Start of Dataset excerpts

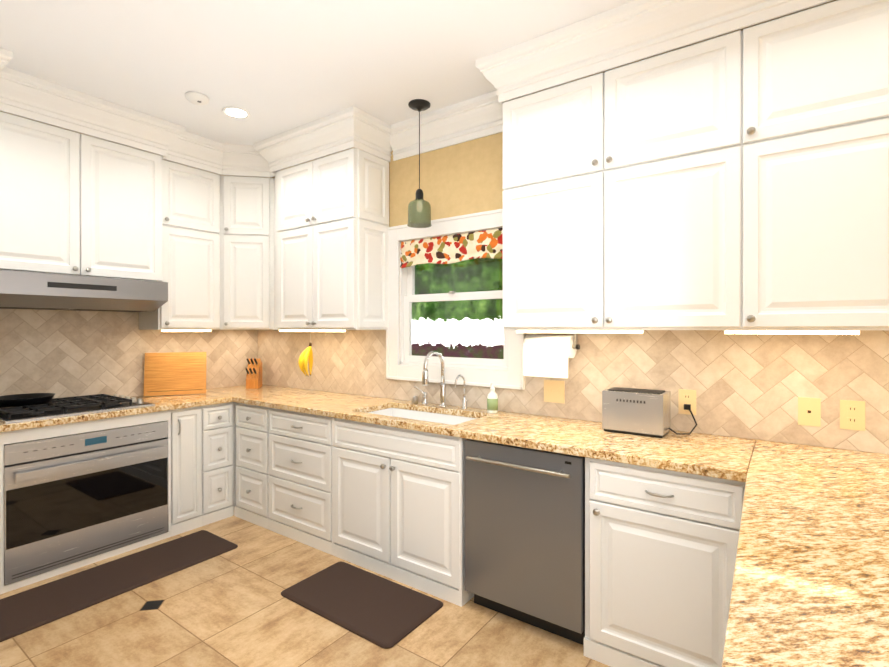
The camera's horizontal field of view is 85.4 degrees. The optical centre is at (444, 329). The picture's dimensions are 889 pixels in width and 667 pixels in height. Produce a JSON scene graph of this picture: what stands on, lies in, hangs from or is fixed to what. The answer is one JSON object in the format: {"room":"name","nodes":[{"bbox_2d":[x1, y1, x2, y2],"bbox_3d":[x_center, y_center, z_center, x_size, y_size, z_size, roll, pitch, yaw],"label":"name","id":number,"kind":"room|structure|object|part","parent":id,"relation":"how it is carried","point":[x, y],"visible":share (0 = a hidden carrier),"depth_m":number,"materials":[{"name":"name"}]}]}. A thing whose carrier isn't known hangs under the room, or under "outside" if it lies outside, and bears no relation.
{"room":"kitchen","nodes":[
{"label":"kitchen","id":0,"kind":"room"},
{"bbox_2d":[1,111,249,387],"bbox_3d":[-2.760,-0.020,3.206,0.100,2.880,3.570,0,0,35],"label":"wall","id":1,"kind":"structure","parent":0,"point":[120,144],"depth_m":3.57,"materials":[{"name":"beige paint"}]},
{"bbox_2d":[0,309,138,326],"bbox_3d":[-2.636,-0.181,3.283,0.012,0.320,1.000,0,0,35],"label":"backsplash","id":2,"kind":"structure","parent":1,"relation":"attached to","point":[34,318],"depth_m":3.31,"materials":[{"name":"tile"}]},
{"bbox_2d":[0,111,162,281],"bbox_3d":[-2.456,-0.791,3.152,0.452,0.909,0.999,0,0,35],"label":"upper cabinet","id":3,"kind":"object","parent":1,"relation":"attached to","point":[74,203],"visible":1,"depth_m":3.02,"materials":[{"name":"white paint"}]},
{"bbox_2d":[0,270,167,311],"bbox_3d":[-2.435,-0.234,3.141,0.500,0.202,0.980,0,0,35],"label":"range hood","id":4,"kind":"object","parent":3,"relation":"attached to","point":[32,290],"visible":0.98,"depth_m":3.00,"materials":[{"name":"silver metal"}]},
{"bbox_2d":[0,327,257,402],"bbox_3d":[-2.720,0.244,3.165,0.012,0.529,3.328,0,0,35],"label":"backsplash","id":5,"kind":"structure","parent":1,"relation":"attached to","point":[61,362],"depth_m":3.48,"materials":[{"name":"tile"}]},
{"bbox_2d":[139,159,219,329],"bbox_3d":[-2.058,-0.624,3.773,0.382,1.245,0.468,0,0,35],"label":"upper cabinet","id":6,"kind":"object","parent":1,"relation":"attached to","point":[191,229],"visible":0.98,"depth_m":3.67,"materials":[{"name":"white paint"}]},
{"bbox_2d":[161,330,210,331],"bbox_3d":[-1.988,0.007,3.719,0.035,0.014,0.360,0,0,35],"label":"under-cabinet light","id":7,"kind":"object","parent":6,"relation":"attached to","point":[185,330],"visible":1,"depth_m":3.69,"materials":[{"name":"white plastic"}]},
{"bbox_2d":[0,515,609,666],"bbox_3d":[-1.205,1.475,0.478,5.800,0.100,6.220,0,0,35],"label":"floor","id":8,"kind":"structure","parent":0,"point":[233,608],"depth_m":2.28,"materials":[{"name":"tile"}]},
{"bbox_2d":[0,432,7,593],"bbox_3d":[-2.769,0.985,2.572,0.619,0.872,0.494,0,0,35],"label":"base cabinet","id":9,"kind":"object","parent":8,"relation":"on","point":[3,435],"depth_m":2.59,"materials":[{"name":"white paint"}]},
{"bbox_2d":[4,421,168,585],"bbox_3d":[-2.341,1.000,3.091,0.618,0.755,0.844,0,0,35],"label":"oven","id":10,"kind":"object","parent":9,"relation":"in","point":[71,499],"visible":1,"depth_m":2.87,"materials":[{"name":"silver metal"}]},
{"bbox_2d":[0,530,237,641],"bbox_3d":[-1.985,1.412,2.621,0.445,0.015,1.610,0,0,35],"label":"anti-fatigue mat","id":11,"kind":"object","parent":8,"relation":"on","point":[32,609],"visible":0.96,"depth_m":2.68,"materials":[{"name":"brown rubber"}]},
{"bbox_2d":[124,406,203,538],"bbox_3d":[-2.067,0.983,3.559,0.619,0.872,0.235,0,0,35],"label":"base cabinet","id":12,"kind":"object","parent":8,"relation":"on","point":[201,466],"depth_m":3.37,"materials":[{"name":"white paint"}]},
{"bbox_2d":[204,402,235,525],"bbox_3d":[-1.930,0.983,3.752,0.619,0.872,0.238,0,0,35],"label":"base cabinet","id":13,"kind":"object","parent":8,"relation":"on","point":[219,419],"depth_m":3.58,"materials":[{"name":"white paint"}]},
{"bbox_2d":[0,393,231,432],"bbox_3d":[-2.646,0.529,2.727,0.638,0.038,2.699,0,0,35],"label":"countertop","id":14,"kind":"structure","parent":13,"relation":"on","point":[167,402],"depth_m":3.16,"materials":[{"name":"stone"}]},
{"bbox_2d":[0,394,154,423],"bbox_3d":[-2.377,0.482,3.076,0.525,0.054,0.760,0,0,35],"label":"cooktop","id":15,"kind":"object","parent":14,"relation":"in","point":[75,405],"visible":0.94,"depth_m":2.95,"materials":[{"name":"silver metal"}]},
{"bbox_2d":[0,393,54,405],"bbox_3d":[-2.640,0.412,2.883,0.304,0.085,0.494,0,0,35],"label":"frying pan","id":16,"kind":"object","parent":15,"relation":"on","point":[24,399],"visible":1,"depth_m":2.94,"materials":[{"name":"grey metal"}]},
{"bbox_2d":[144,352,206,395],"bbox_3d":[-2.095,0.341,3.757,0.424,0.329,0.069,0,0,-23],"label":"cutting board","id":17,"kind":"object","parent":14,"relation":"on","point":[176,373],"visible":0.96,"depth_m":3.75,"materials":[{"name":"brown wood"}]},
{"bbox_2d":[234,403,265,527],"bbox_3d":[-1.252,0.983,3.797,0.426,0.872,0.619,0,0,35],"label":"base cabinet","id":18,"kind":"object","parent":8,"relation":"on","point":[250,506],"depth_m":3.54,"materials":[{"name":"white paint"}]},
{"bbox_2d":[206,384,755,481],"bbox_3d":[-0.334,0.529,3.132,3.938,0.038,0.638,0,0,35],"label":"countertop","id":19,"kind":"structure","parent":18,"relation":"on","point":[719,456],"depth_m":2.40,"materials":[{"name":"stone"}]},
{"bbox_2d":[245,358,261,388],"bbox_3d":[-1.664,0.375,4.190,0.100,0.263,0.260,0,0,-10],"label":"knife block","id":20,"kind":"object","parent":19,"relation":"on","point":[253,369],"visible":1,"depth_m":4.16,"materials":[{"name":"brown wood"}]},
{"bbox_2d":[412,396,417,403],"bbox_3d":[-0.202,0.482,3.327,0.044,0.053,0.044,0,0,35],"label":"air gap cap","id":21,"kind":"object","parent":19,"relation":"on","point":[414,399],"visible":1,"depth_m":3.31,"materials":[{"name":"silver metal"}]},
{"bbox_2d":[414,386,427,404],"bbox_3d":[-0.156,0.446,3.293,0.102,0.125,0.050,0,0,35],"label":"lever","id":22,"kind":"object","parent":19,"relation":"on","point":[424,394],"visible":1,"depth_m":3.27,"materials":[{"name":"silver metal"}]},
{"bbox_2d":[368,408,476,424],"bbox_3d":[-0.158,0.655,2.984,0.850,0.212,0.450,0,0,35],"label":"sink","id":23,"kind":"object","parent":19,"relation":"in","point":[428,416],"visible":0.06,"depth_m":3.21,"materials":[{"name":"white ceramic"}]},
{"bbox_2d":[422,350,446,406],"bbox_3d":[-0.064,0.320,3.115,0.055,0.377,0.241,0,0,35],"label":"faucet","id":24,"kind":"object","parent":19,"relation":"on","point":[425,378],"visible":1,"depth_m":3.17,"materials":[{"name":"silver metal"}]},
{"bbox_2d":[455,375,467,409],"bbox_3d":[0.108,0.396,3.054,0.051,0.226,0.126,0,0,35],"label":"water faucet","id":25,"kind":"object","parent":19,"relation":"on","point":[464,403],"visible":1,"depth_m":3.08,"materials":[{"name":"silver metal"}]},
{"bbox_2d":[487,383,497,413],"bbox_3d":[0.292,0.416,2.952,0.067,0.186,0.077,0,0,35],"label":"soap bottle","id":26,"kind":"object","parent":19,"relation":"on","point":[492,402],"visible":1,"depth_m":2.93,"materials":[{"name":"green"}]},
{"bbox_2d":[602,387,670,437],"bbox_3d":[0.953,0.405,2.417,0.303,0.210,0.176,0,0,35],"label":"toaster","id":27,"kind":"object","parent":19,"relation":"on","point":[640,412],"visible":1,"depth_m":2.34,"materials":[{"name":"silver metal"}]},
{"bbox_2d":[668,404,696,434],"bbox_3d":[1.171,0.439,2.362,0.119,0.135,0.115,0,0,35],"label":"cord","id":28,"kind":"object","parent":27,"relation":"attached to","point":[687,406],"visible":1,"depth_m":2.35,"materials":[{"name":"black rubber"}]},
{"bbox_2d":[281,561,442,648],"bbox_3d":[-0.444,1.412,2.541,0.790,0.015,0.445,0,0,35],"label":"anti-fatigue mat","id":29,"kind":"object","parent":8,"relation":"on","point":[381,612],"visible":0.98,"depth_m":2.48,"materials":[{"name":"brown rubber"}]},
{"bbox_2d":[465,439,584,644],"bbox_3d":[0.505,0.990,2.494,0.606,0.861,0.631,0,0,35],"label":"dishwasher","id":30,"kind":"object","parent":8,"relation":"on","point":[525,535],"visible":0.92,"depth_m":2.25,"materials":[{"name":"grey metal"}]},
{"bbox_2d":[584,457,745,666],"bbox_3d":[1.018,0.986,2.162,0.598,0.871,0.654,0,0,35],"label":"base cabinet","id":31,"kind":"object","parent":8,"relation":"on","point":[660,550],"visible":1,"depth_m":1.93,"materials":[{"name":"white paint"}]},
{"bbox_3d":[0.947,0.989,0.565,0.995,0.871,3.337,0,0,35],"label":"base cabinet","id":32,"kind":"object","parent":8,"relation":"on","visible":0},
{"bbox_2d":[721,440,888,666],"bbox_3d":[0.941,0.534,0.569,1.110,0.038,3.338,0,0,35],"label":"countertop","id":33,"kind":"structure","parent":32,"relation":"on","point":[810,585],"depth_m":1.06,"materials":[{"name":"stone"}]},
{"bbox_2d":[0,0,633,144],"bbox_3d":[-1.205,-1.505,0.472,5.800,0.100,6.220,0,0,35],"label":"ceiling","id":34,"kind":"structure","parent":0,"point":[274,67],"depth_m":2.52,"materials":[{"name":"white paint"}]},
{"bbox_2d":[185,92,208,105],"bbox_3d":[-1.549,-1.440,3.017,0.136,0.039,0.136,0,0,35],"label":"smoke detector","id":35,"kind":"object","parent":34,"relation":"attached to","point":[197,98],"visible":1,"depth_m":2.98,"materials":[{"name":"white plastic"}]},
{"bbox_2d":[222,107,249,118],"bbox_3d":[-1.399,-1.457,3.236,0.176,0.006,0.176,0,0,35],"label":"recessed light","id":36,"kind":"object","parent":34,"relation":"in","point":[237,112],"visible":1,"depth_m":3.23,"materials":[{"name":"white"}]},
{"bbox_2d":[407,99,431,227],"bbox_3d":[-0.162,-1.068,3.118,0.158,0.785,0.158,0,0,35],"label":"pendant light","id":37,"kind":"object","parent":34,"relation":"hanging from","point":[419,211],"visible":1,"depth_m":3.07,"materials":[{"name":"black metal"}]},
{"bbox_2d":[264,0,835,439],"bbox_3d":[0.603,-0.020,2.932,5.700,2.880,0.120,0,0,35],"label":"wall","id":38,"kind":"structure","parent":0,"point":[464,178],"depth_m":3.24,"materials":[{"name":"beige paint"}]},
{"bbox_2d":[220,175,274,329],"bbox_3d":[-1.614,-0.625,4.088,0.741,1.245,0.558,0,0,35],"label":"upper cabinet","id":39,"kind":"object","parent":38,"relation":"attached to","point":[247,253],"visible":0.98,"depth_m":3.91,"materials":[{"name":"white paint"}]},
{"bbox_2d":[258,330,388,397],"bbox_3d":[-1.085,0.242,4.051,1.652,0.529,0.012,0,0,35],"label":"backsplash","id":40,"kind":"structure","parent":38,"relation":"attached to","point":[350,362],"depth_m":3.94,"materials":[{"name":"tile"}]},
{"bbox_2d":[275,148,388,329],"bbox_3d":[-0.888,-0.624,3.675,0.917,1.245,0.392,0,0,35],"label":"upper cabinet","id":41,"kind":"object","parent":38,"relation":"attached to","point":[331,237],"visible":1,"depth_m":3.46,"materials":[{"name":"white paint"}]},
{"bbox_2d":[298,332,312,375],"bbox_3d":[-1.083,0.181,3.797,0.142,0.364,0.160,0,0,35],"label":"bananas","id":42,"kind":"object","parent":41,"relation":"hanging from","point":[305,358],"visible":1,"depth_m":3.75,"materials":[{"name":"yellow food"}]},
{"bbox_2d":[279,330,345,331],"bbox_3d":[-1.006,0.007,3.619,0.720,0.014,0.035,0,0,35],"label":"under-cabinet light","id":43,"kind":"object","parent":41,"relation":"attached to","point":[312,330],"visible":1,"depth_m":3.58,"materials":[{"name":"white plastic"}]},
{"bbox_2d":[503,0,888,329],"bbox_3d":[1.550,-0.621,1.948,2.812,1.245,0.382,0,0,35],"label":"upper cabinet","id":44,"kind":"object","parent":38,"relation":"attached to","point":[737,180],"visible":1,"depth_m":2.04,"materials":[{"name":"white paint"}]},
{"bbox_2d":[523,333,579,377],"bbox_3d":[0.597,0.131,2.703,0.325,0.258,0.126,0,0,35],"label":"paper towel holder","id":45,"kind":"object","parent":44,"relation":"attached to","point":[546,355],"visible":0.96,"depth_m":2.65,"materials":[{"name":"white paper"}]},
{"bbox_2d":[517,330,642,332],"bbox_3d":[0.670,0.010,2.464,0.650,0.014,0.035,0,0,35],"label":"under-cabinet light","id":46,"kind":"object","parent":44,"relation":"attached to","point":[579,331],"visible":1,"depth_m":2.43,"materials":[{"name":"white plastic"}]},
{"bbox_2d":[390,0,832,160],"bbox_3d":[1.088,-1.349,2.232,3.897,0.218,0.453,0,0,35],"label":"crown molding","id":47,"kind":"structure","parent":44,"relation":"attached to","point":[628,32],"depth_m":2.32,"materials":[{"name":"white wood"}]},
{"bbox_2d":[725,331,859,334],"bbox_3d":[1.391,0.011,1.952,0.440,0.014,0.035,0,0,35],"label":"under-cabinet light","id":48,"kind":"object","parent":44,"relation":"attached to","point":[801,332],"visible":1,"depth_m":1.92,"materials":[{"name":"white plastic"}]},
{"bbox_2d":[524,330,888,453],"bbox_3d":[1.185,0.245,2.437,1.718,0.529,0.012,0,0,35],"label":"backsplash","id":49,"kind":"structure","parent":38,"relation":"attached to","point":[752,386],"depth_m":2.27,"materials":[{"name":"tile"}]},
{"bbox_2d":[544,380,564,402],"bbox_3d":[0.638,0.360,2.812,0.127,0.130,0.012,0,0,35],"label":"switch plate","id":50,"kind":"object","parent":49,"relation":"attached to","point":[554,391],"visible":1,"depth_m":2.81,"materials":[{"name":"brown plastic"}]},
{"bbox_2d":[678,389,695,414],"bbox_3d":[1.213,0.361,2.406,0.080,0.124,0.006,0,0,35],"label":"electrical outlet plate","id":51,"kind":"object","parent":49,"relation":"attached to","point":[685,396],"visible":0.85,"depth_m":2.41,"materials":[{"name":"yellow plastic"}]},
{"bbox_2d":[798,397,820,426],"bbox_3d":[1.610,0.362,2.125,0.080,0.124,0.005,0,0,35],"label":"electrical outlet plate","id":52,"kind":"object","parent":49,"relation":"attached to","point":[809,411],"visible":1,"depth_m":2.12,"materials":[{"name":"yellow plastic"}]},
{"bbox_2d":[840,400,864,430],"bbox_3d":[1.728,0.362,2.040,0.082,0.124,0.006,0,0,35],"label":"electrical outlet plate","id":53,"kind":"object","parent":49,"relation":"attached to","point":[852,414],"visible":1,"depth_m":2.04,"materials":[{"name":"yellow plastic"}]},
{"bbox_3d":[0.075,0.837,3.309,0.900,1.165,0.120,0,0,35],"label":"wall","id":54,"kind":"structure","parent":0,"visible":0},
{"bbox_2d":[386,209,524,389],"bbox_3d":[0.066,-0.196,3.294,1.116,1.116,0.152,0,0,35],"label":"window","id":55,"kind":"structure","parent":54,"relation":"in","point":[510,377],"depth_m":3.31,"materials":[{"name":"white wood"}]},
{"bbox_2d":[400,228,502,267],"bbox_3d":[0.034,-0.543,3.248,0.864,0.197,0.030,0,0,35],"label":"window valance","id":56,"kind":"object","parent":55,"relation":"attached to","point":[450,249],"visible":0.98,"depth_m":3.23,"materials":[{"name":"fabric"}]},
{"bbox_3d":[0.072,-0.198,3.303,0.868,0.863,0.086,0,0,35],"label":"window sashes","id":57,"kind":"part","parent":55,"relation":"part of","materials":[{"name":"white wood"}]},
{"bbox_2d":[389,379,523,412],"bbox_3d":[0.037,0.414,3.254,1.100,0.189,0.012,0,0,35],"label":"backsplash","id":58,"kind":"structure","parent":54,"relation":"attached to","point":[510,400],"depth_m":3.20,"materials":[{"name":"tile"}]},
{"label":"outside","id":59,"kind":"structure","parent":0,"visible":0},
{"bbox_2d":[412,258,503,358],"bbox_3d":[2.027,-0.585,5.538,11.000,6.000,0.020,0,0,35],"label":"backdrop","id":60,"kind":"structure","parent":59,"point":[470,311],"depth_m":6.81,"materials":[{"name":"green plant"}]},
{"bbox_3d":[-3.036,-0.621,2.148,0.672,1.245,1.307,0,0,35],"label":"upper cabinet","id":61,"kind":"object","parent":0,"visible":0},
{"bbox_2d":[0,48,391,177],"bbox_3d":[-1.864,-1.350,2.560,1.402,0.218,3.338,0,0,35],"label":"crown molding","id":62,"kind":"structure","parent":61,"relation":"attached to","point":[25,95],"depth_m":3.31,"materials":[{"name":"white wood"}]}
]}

End of Dataset excerpts

» **Work to be completed**:
Each line above with the string "green" in it should be located and copied.

» **Response**:
{"bbox_2d":[487,383,497,413],"bbox_3d":[0.292,0.416,2.952,0.067,0.186,0.077,0,0,35],"label":"soap bottle","id":26,"kind":"object","parent":19,"relation":"on","point":[492,402],"visible":1,"depth_m":2.93,"materials":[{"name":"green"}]},
{"bbox_2d":[412,258,503,358],"bbox_3d":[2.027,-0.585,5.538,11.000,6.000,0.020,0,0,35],"label":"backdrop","id":60,"kind":"structure","parent":59,"point":[470,311],"depth_m":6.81,"materials":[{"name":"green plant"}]},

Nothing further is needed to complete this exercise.